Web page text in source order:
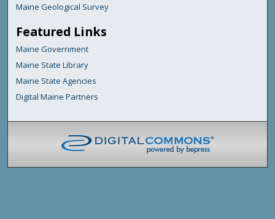
Maine Geological Survey
Featured Links
Maine Government
Maine State Library
Maine State Agencies
Digital Maine Partners
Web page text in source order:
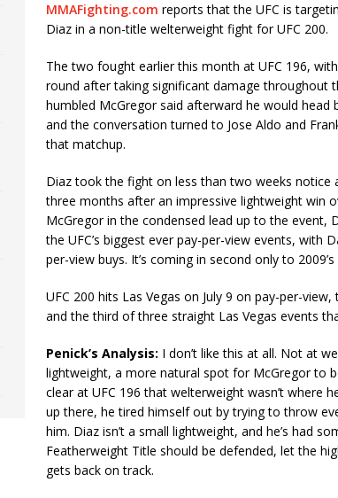
MMAFighting.com reports that the UFC is
Diaz in a non-title welterweight fight for UFC 200.
The two fought earlier this month at UFC 196,
round after taking significant damage throughout
humbled McGregor said afterward he would
and the conversation turned to Jose Aldo and
that matchup.
Diaz took the fight on less than two weeks
three months after an impressive lightweight win
McGregor in the condensed lead up to the
the UFC’s biggest ever pay-per-view events, with
per-view buys. It’s coming in second only to
UFC 200 hits Las Vegas on July 9 on pay-per-
and the third of three straight Las Vegas events
Penick’s Analysis: I don’t like this at all. Not at
lightweight, a more natural spot for McGregor to
clear at UFC 196 that welterweight wasn’t where
up there, he tired himself out by trying to throw
him. Diaz isn’t a small lightweight, and he’s had
Featherweight Title should be defended, let the
gets back on track.
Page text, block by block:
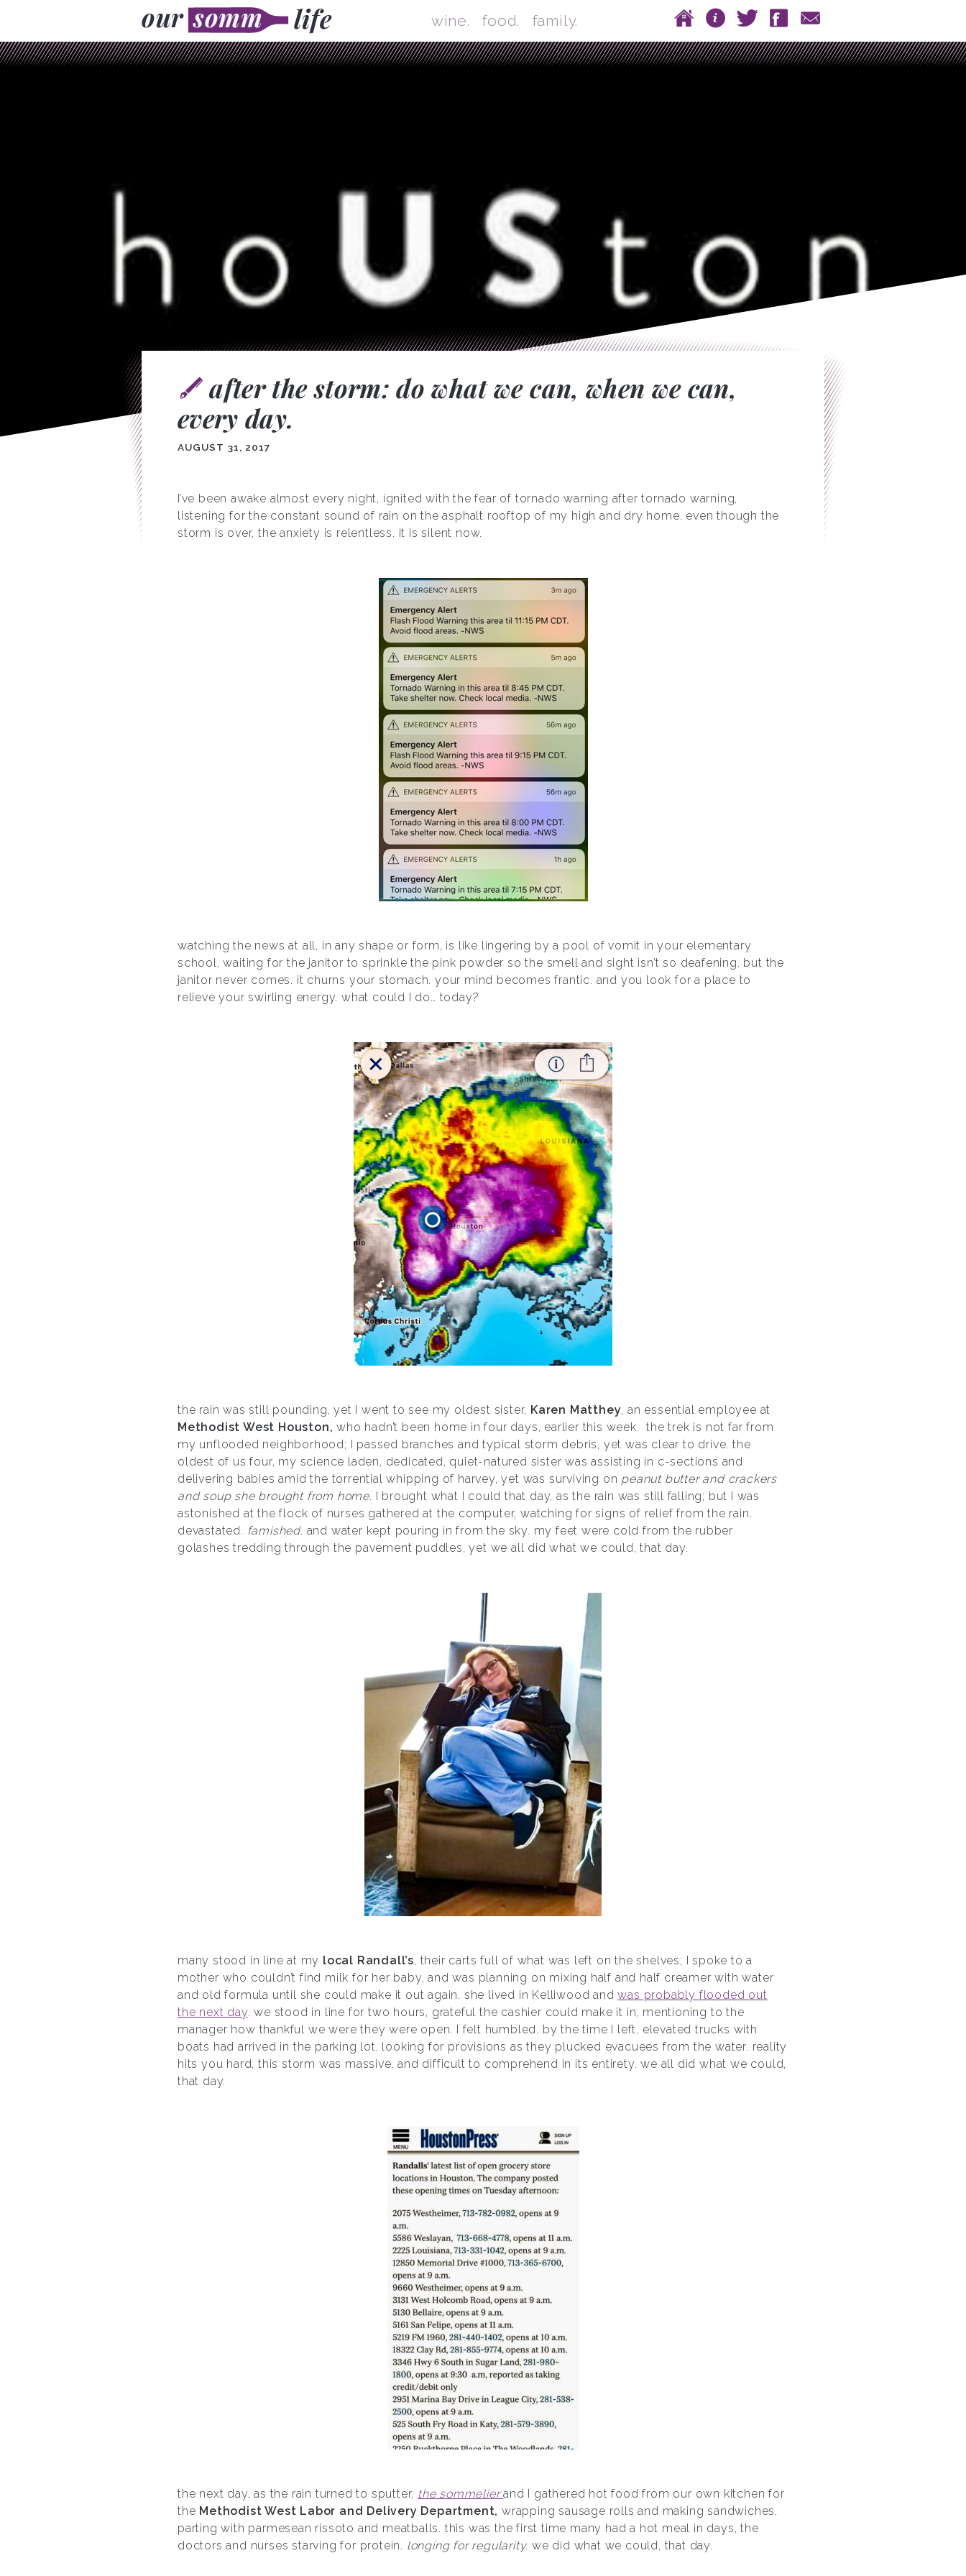
wine. food. family. Main menu
Skip to content Home
About
TwitterFacebook
after the storm: do what we can, when we can,
every day.
AUGUST 31, 2017
I’ve been awake almost every night, ignited with the fear of tornado warning after tornado warning,
listening for the constant sound of rain on the asphalt rooftop of my high and dry home. even though the
storm is over, the anxiety is relentless. it is silent now.
watching the news at all, in any shape or form, is like lingering by a pool of vomit in your elementary
school, waiting for the janitor to sprinkle the pink powder so the smell and sight isn’t so deafening. but the
janitor never comes. it churns your stomach. your mind becomes frantic. and you look for a place to
relieve your swirling energy. what could I do… today?
the rain was still pounding, yet I went to see my oldest sister, Karen Matthey, an essential employee at
Methodist West Houston, who hadn’t been home in four days, earlier this week. the trek is not far from
my unflooded neighborhood; I passed branches and typical storm debris, yet was clear to drive. the
oldest of us four, my science laden, dedicated, quiet-natured sister was assisting in c-sections and
delivering babies amid the torrential whipping of harvey, yet was surviving on peanut butter and crackers
and soup she brought from home. I brought what I could that day, as the rain was still falling; but I was
astonished at the flock of nurses gathered at the computer, watching for signs of relief from the rain.
devastated. famished. and water kept pouring in from the sky. my feet were cold from the rubber
golashes tredding through the pavement puddles, yet we all did what we could, that day.
many stood in line at my local Randall’s, their carts full of what was left on the shelves; I spoke to a
mother who couldn’t find milk for her baby, and was planning on mixing half and half creamer with water
and old formula until she could make it out again. she lived in Kelliwood andwas probably flooded out
the next day. we stood in line for two hours, grateful the cashier could make it in, mentioning to the
manager how thankful we were they were open. I felt humbled. by the time I left, elevated trucks with
boats had arrived in the parking lot, looking for provisions as they plucked evacuees from the water. reality
hits you hard, this storm was massive. and difficult to comprehend in its entirety. we all did what we could,
that day.
the next day, as the rain turned to sputter, the sommelierand I gathered hot food from our own kitchen for
the Methodist West Labor and Delivery Department, wrapping sausage rolls and making sandwiches,
parting with parmesean rissoto and meatballs. this was the first time many had a hot meal in days, the
doctors and nurses starving for protein. longing for regularity. we did what we could, that day.
──────────────────────────────
Look through the material and copy each line that has "nurses".

● **EXERCISE SOLUTION**:
astonished at the flock of nurses gathered at the computer, watching for signs of relief from the rain.
doctors and nurses starving for protein. longing for regularity. we did what we could, that day.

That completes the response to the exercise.